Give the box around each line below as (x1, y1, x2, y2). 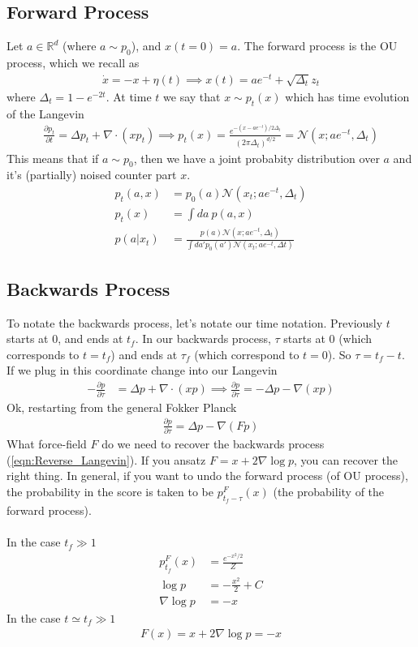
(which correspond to (194, 345, 299, 362)
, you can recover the (294, 451, 399, 468)
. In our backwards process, (135, 330, 271, 347)
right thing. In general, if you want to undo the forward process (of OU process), (6, 467, 408, 484)
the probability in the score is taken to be (6, 482, 213, 499)
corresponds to (6, 345, 80, 362)
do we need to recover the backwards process (101, 435, 325, 452)
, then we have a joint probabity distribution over (133, 149, 380, 166)
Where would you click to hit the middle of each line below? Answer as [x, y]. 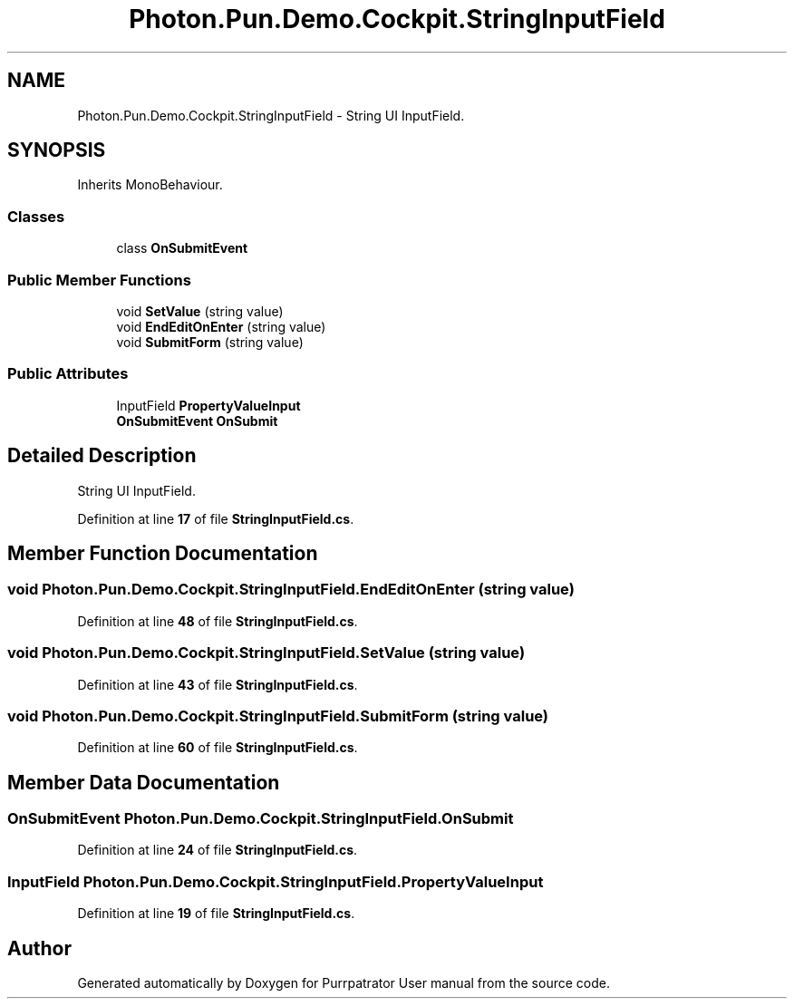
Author [39, 948]
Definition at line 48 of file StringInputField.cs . [218, 621]
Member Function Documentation [163, 553]
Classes [36, 216]
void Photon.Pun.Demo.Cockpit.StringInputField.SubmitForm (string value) [278, 716]
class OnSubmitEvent [182, 248]
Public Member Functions [99, 280]
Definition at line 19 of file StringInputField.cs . [216, 914]
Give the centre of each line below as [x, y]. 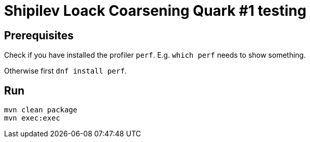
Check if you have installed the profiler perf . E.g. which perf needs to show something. [155, 55]
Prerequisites [39, 35]
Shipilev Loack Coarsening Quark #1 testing [155, 11]
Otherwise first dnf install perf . [66, 71]
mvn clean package [41, 110]
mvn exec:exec [32, 118]
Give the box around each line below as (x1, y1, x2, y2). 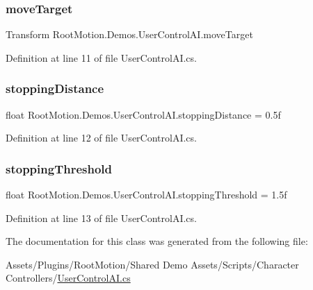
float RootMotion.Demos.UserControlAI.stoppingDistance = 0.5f (6, 107, 281, 121)
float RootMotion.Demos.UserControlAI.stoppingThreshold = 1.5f (6, 187, 287, 202)
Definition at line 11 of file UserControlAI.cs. (6, 50, 197, 65)
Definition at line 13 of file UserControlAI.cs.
____
WORK INSTRUCTIONS: Please give back the material above exactly as written, pictures omitted.

RESPONSE FOR THIS EXERCISE:
Give the box around each line below as (x1, y1, x2, y2). 
(which correspond to (194, 345, 299, 362)
, you can recover the (294, 451, 399, 468)
. In our backwards process, (135, 330, 271, 347)
right thing. In general, if you want to undo the forward process (of OU process), (6, 467, 408, 484)
the probability in the score is taken to be (6, 482, 213, 499)
corresponds to (6, 345, 80, 362)
do we need to recover the backwards process (101, 435, 325, 452)
, then we have a joint probabity distribution over (133, 149, 380, 166)
Where would you click to hit the middle of each line below? Answer as [x, y]. 
Author [39, 948]
Definition at line 48 of file StringInputField.cs . [218, 621]
Member Function Documentation [163, 553]
Classes [36, 216]
void Photon.Pun.Demo.Cockpit.StringInputField.SubmitForm (string value) [278, 716]
class OnSubmitEvent [182, 248]
Public Member Functions [99, 280]
Definition at line 19 of file StringInputField.cs . [216, 914]
Give the centre of each line below as [x, y]. 
Check if you have installed the profiler perf . E.g. which perf needs to show something. [155, 55]
Prerequisites [39, 35]
Shipilev Loack Coarsening Quark #1 testing [155, 11]
Otherwise first dnf install perf . [66, 71]
mvn clean package [41, 110]
mvn exec:exec [32, 118]
Give the box around each line below as (x1, y1, x2, y2). 
float RootMotion.Demos.UserControlAI.stoppingDistance = 0.5f (6, 107, 281, 121)
float RootMotion.Demos.UserControlAI.stoppingThreshold = 1.5f (6, 187, 287, 202)
Definition at line 11 of file UserControlAI.cs. (6, 50, 197, 65)
Definition at line 13 of file UserControlAI.cs.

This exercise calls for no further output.